> [YOUR GOAL]
Every record below must be returned word for word, with the pictures left out.

(Collected data)
* * *

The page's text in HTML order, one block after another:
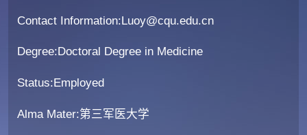
Contact Information:Luoy@cqu.edu.cn
Degree:Doctoral Degree in Medicine
Status:Employed
Alma Mater:第三军医大学
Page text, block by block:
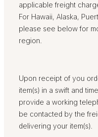
applicable freight
For Hawaii, Alaska,
please see below for
region.
Upon receipt of you
item(s) in a swift and
provide a working
be contacted by the
delivering your item(s).
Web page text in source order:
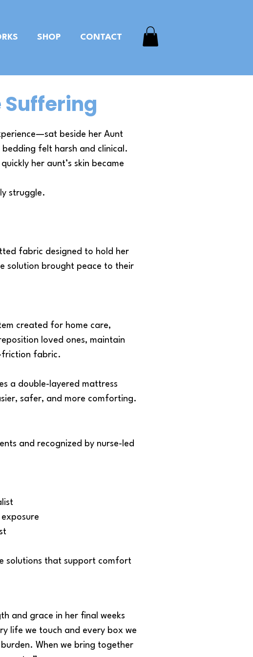
SHOP CONTACT
Suffering
beside her Aunt
bedding felt harsh and clinical.
her aunt’s skin became
struggle.
fabric designed to hold her
solution brought peace to their
created for home care,
loved ones, maintain
friction fabric.
a double-layered mattress
safer, and more comforting.
and recognized by nurse-led
solutions that support comfort
and grace in her final weeks
life we touch and every box we
When we bring together
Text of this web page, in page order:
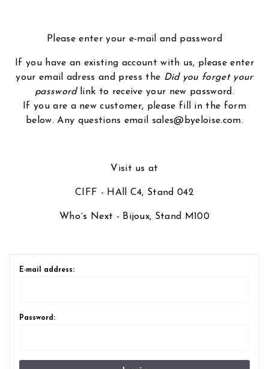
Please enter your e-mail and password
If you have an existing account with us, please enter
your email adress and press the Did you forget your
password link to receive your new password.
If you are a new customer, please fill in the form
below. Any questions email sales@byeloise.com.
Visit us at
CIFF - HAll C4, Stand 042
Who´s Next - Bijoux, Stand M100
E-mail address:
Password:
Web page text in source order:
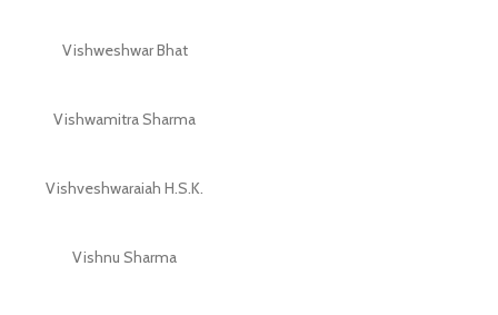
Vishweshwar Bhat
Vishwamitra Sharma
Vishveshwaraiah H.S.K.
Vishnu Sharma
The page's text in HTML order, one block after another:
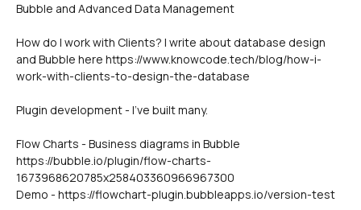
Bubble and Advanced Data Management
How do I work with Clients? I write about database design
and Bubble here https://www.knowcode.tech/blog/how-i-
work-with-clients-to-design-the-database
Plugin development - I've built many.
Flow Charts - Business diagrams in Bubble
https://bubble.io/plugin/flow-charts-
1673968620785x258403360966967300
Demo - https://flowchart-plugin.bubbleapps.io/version-test

* * *

> [PROBLEM SOLUTION]
The page's text in HTML order, one block after another:
Contact Information:Luoy@cqu.edu.cn
Degree:Doctoral Degree in Medicine
Status:Employed
Alma Mater:第三军医大学
Page text, block by block:
applicable freight
For Hawaii, Alaska,
please see below for
region.
Upon receipt of you
item(s) in a swift and
provide a working
be contacted by the
delivering your item(s).
Web page text in source order:
SHOP CONTACT
Suffering
beside her Aunt
bedding felt harsh and clinical.
her aunt’s skin became
struggle.
fabric designed to hold her
solution brought peace to their
created for home care,
loved ones, maintain
friction fabric.
a double-layered mattress
safer, and more comforting.
and recognized by nurse-led
solutions that support comfort
and grace in her final weeks
life we touch and every box we
When we bring together
Text of this web page, in page order:
Please enter your e-mail and password
If you have an existing account with us, please enter
your email adress and press the Did you forget your
password link to receive your new password.
If you are a new customer, please fill in the form
below. Any questions email sales@byeloise.com.
Visit us at
CIFF - HAll C4, Stand 042
Who´s Next - Bijoux, Stand M100
E-mail address:
Password:
Web page text in source order:
Vishweshwar Bhat
Vishwamitra Sharma
Vishveshwaraiah H.S.K.
Vishnu Sharma
The page's text in HTML order, one block after another:
Bubble and Advanced Data Management
How do I work with Clients? I write about database design
and Bubble here https://www.knowcode.tech/blog/how-i-
work-with-clients-to-design-the-database
Plugin development - I've built many.
Flow Charts - Business diagrams in Bubble
https://bubble.io/plugin/flow-charts-
1673968620785x258403360966967300
Demo - https://flowchart-plugin.bubbleapps.io/version-test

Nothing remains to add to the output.